Sur tout cela, sur la France et l’Europe, et sur le monde si je le peux, je dirai la vérité aux Français.
Je ne ferai pas de promesses, agréables avant les élections, désastreuses après parce qu’on ne les tient jamais, et quelques fois quand on les tient c'est encore pire. Je ne raconterai pas d’histoires.
Je donnerai à chacun une ligne claire, et la même pour tous.
Je ne parlerai pas à la France en la divisant en catégories séparées, d’âge, de condition sociale, ou d’origine, à qui on donne à chacun le discours censé lui faire plaisir, comme on dit dans les Pyrénées « à chaque âne son picotin ». Je ne parlerai pas aux vieux comme à des vieux : je leur parlerai en citoyens, en citoyens d’expérience. Je ne parlerai pas aux jeunes comme à une catégorie particulière, mais comme à des citoyens de plein exercice qui auront demain à assumer pleinement notre nation.

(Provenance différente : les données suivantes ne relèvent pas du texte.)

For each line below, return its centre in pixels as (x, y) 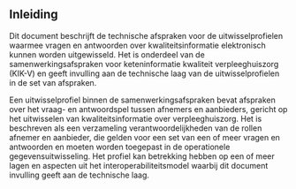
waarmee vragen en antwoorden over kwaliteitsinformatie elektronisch (138, 45)
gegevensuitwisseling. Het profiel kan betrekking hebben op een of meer (142, 156)
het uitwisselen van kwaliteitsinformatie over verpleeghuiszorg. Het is (136, 118)
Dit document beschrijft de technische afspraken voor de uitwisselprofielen (146, 35)
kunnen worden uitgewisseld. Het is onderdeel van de (107, 54)
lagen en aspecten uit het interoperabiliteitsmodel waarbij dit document (139, 165)
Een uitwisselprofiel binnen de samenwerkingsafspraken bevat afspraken (142, 100)
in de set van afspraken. (53, 82)

Je n’opposerai pas les Français les uns aux autres. Un pays n’avance solidement que s’il avance solidairement. Je ne diviserai pas, je rassemblerai.
Quand on doit demander des efforts, la justice est une obligation morale, elle est même la condition de l’adhésion. Le principe de justice, que je suivrai, s’énonce simplement : demander plus à celui qui peut le plus et moins à celui qui peut le moins.
Je serai le porte-parole non d’un parti, mais de l’intérêt général et je restaurerai sans faiblesse l’impartialité de l’État.
Je serai celui qui fera l’égalité réelle entre les hommes et les femmes.
Je défendrai la démocratie et le pluralisme. J’obligerai à la séparation des pouvoirs, qui fera une justice de pleine indépendance et une presse de pleine liberté. J’obligerai à une représentation équitable au Parlement de tous les courants d’opinion, même de ceux contre qui je me suis toujours battu.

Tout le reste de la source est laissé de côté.